About a month ago I was driving along NW 22nd Ave. in Portland hurrying to get to work when I realized that the car in front of me suddenly stopped. Before I could utter the words "What in the..." a guy came from nowhere and hopped in the car. While I only saw him for a second, I was able to tell that this dude had literally rolled out of bed and come outside. He was in his 30's and wearing white pajamas with hair that was matted in about 13 different directions. Within moments, the car was moving again and I continued on my way, totally forgetting about the incident.
A few days later, I was driving this exact same route when I approached the same corner where the car had suddenly stopped before and there he was, Pajama Man, in all of his unshaven, pajama wearing, hair-all-over-the-place glory. While it was obvious this guy was not homeless, he almost looked like he could be. And let me just clarify - these are not your run-of-the-mill pajamas. They look as though they are straight out of a WWI Army hospital and I have no idea where one even finds such a get-up. Maybe he is having his early morning smoke? No...no cigarette in hand. Letting his dog out to pee? No...no dog. In the brief moments it took me to pass him with my car, I pondered his reason for standing there in his pajamas and then again, went on my merry way.
As days have passed and trips to work have continued, I have now encountered Pajama Man on the same corner, in the same pajamas morning after morning. I find myself staring at him with curiosity every time I see him and a few times he has noticed and given me a slight smile and nod. Every day he is in the same outfit and every day he appears to be doing absolutely nothing. It has left me asking the question, who are you Pajama Man, and what is your deal?

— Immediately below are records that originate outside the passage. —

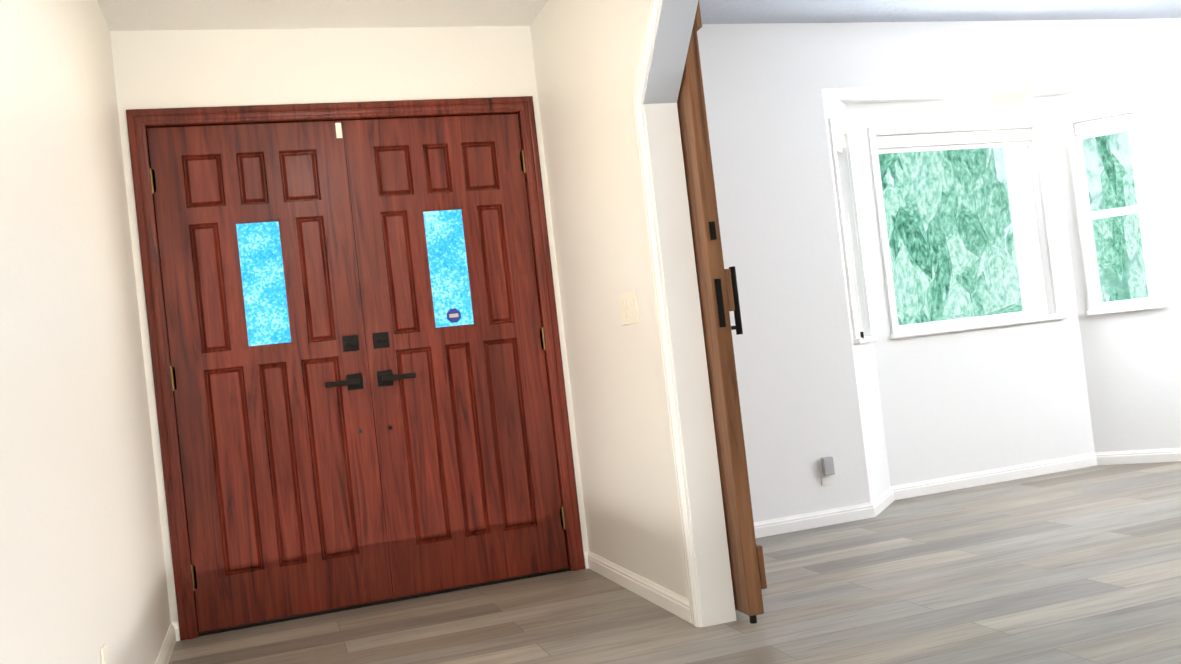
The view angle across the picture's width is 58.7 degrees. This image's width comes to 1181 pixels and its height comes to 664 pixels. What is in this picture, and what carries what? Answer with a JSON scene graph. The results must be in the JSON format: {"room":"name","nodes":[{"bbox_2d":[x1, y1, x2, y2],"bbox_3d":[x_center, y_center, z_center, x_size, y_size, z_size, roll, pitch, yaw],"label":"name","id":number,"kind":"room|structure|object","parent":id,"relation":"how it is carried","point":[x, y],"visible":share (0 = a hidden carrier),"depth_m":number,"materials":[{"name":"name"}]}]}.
{"room":"entrance hall","nodes":[
{"label":"entrance hall","id":0,"kind":"room"},
{"bbox_2d":[0,0,170,663],"bbox_3d":[-1.419,-0.063,2.802,0.120,2.440,2.833,-6,-1,-18],"label":"wall","id":1,"kind":"structure","parent":0,"point":[83,580],"depth_m":2.57,"materials":[{"name":"white paint"}]},
{"bbox_2d":[100,644,107,663],"bbox_3d":[-1.180,0.825,2.556,0.006,0.115,0.070,-6,-1,-18],"label":"electrical outlet","id":2,"kind":"object","parent":1,"relation":"attached to","point":[103,654],"visible":1,"depth_m":2.54,"materials":[{"name":"beige plastic"}]},
{"bbox_2d":[155,622,179,663],"bbox_3d":[-1.211,1.103,2.730,0.056,0.072,2.967,-6,-1,-18],"label":"baseboard","id":3,"kind":"structure","parent":1,"relation":"attached to","point":[173,635],"depth_m":3.90,"materials":[{"name":"white paint"}]},
{"bbox_2d":[530,0,688,598],"bbox_3d":[0.993,-0.368,1.293,0.120,2.440,7.235,-6,-1,-18],"label":"wall","id":4,"kind":"structure","parent":0,"point":[586,54],"depth_m":4.05,"materials":[{"name":"white paint"}]},
{"bbox_2d":[619,290,639,324],"bbox_3d":[0.140,-0.087,3.845,0.009,0.116,0.180,-6,-1,-18],"label":"light switch","id":5,"kind":"object","parent":4,"relation":"attached to","point":[629,308],"visible":1,"depth_m":3.83,"materials":[{"name":"beige plastic"}]},
{"bbox_2d":[584,551,690,622],"bbox_3d":[0.160,0.980,4.106,0.026,0.072,1.177,-6,-1,-18],"label":"baseboard","id":6,"kind":"structure","parent":4,"relation":"attached to","point":[665,599],"depth_m":4.00,"materials":[{"name":"white paint"}]},
{"bbox_2d":[632,0,735,626],"bbox_3d":[0.625,-0.142,2.490,0.138,2.125,2.304,-6,-1,-18],"label":"door frame","id":7,"kind":"structure","parent":4,"relation":"attached to","point":[665,42],"depth_m":3.51,"materials":[{"name":"white paint"}]},
{"bbox_2d":[677,0,766,623],"bbox_3d":[0.306,-0.182,3.932,0.121,2.340,1.365,-6,-1,-18],"label":"barn door","id":8,"kind":"structure","parent":4,"relation":"in","point":[718,291],"depth_m":3.47,"materials":[{"name":"brown wood"}]},
{"bbox_2d":[97,0,1180,30],"bbox_3d":[1.379,-1.691,1.707,10.200,0.120,8.249,-6,-1,-18],"label":"ceiling","id":9,"kind":"structure","parent":0,"point":[131,15],"depth_m":4.53,"materials":[{"name":"white paint"}]},
{"bbox_2d":[110,18,1180,633],"bbox_3d":[0.443,-0.221,5.126,9.600,2.440,0.467,-6,-1,-18],"label":"wall","id":10,"kind":"structure","parent":0,"point":[880,416],"depth_m":5.10,"materials":[{"name":"white paint"}]},
{"bbox_2d":[126,96,584,639],"bbox_3d":[-0.969,0.086,4.516,1.683,2.118,0.220,-6,-1,-18],"label":"door frame","id":11,"kind":"structure","parent":10,"relation":"attached to","point":[140,122],"depth_m":4.35,"materials":[{"name":"brown wood"}]},
{"bbox_2d":[147,114,567,631],"bbox_3d":[-0.944,0.111,4.445,1.585,2.036,0.093,-6,-1,-18],"label":"front door","id":12,"kind":"structure","parent":10,"relation":"in","point":[358,368],"depth_m":4.43,"materials":[{"name":"brown wood"}]},
{"bbox_2d":[819,456,834,485],"bbox_3d":[1.140,0.667,5.037,0.070,0.135,0.035,-6,-1,-18],"label":"outlet","id":13,"kind":"object","parent":10,"relation":"attached to","point":[827,469],"visible":0.98,"depth_m":5.03,"materials":[{"name":"white plastic"}]},
{"bbox_2d":[827,118,877,344],"bbox_3d":[1.292,-0.500,5.362,0.142,1.126,0.396,-7,-1,27],"label":"bay window","id":14,"kind":"structure","parent":10,"relation":"in","point":[851,234],"depth_m":5.48,"materials":[{"name":"white paint"}]},
{"bbox_2d":[754,448,1180,537],"bbox_3d":[2.675,0.726,5.445,5.364,0.072,0.834,-6,-1,-18],"label":"baseboard","id":15,"kind":"structure","parent":10,"relation":"attached to","point":[873,508],"depth_m":5.64,"materials":[{"name":"white paint"}]},
{"bbox_2d":[867,119,1067,338],"bbox_3d":[2.059,-0.581,5.801,1.133,1.134,0.139,-6,-1,-18],"label":"bay window","id":16,"kind":"structure","parent":10,"relation":"in","point":[1019,142],"depth_m":5.88,"materials":[{"name":"white paint"}]},
{"bbox_2d":[1066,104,1166,315],"bbox_3d":[2.939,-0.674,5.889,0.396,1.126,0.139,-7,-1,27],"label":"bay window","id":17,"kind":"structure","parent":10,"relation":"in","point":[1103,123],"depth_m":5.88,"materials":[{"name":"white paint"}]},
{"bbox_2d":[169,461,1180,663],"bbox_3d":[1.666,0.852,1.651,10.200,0.120,8.249,-6,-1,-18],"label":"floor","id":18,"kind":"structure","parent":0,"point":[1079,566],"depth_m":3.75,"materials":[{"name":"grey wood"}]},
{"bbox_2d":[814,19,1143,103],"bbox_3d":[1.978,-1.441,5.771,2.410,0.329,0.634,-6,-1,-18],"label":"ceiling soffit","id":19,"kind":"structure","parent":0,"point":[874,62],"depth_m":5.47,"materials":[{"name":"white paint"}]},
{"label":"outside","id":20,"kind":"structure","parent":0,"visible":0},
{"bbox_2d":[889,131,1148,301],"bbox_3d":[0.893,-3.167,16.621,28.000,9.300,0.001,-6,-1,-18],"label":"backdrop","id":21,"kind":"structure","parent":20,"point":[1124,147],"depth_m":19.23,"materials":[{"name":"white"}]},
{"bbox_3d":[1.000,1.363,14.479,22.000,0.180,16.651,-6,-1,-18],"label":"ground","id":22,"kind":"structure","parent":20,"visible":0},
{"bbox_2d":[878,135,1146,324],"bbox_3d":[3.108,-1.419,11.094,8.810,5.677,6.357,-6,-1,-18],"label":"tree","id":23,"kind":"object","parent":22,"relation":"on","point":[938,212],"depth_m":10.46,"materials":[{"name":"green plant"}]}
]}

Well, yesterday I had a new Pajama Man experience that gave me a little more insight, for lack of a better term, into this man's world. It was after work and I was driving home. Slowly I was making my way back down 22nd Ave. when I started to pass the Pajama Man corner, as I now call it. The corner itself is strictly comprised of one large apartment building that has little balconies facing the street. For some reason as I passed the apartment building, I looked over and there was Pajama Man, still in his pajamas, sitting out on a second floor balcony. What made this more interesting to me is what was in the window behind him.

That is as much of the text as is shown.